On trouvera difficilement imaginaire plus libre et labile que celui qui régit les fascicules de Dylan Dog. Il est admirable que le héros à la chemise rouge ne perde pas son identité dans cet inlassable ressassement, processus d’emprunts éhontés, de détournements quelquefois grotesques, de crossovers (avec Batman notamment) et de clins d’œil de toutes sortes. Je remarquais déjà l’apparition d’un avatar de Jorge Luis Borges dans une aventure de Dylan Dog intitulée A occhi chiusi [voir ici] mais voici, dans le numéro que l’on trouve en ce moment en kiosque, une allusion plus appuyée encore à la Bibliothèque de Babel. Contre-plongée vertigineuse, belle comme du Piranèse.

Dylan Dog circule dans notre espace culturel selon une trame inusable qui fait la part belle au glissement de notre monde vers cet Autre côté dont parle Marthe Robert. Ici, en l’occurrence, les histoires horrifiques et souvent drôles se situent dans des zones de cauchemar, dans des mondes parallèles suscités par des lignes téléphoniques hantées, des failles temporelles, etc. Ces limbes de la représentation constituent aussi bien une sorte d’encyclopédie post-moderne où le surnaturel a pour fonction de favoriser la porosité des données de l’imaginaire, de sorte à les rendre connexes au besoin (passages à la Cortázar) : une aventure de Dylan Dog peut mettre en scène Corto Maltese, tout en étant traitée à la manière de John Carpenter — on ne s’interdit pas pour autant des hommages à Alien ou encore aux saloperies gluantes de Cronenberg.

Au fond, il suffit de suggérer l’infini, de l’indiquer (miracle facile de la deixis…), pour en avoir non l’idée complète, mais au moins une impression. Et cette impression est sans conteste plus pérenne et tenace que toute idée de l’infini.
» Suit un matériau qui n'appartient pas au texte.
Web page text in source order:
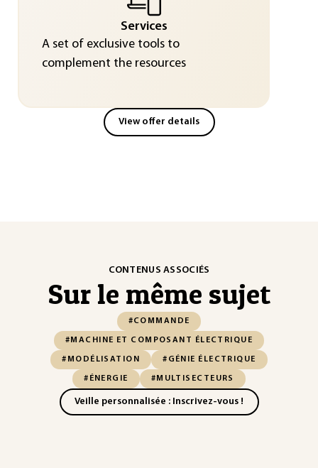
Services
A set of exclusive tools to
complement the resources
View offer details
CONTENUS ASSOCIÉS
Sur le même sujet
#COMMANDE
#MACHINE ET COMPOSANT ÉLECTRIQUE
#MODÉLISATION #GÉNIE ÉLECTRIQUE
#ÉNERGIE #MULTISECTEURS
Veille personnalisée : Inscrivez-vous !
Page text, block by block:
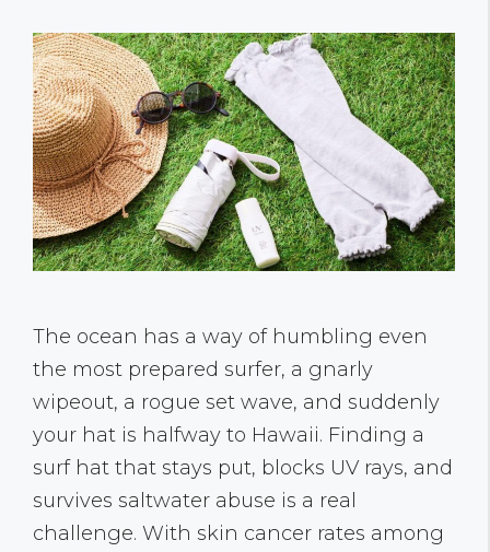
The ocean has a way of humbling even
the most prepared surfer, a gnarly
wipeout, a rogue set wave, and suddenly
your hat is halfway to Hawaii. Finding a
surf hat that stays put, blocks UV rays, and
survives saltwater abuse is a real
challenge. With skin cancer rates among
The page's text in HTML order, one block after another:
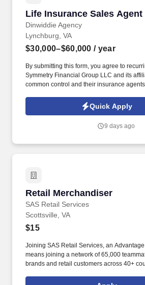
Life Insurance Sales Agent
Dinwiddie Agency
Life Insurance Sales Agent
Lynchburg, VA
$30,000–$60,000 / year
By submitting this form, you agree to
Symmetry Financial Group LLC and its
common control and their insurance
recruiting purposes. Your level of success
several factors, including the amount of
system and engage with our lead system,
Quick Apply
9 days ago
Retail Merchandiser
SAS Retail Services
Retail Merchandiser
Scottsville, VA
$15
Joining SAS Retail Services, an
means joining a network of 65,000
brands and retail customers across 40+
rotation, and tracking inventory to ensure

Borges nous explique qu’il n’est besoin que d’imaginer un ouvrage (de le désirer, en somme) pour que celui-ci existe quelque part sur un rayonnage de la Bibliothèque de Babel. Sans doute est-ce un des secrets de la série Dylan Dog : elle repose sur un désir dont on sait qu’il sera toujours renouvelé, par une forme agglutinante et proliférante. Ces fumetti sont d’impeccables machines désirantes branchées sur la culture populaire mais aussi sur un fond culturel un peu plus « noble » (Borges, par exemple). Comme mues par une force occulte, elles donneraient presque foi en le mouvement perpétuel et, par la puissante impression de déjà-vu culturel qu’elles suscitent, elles ne manquent pas de s’entr’ouvrir sur l’infini.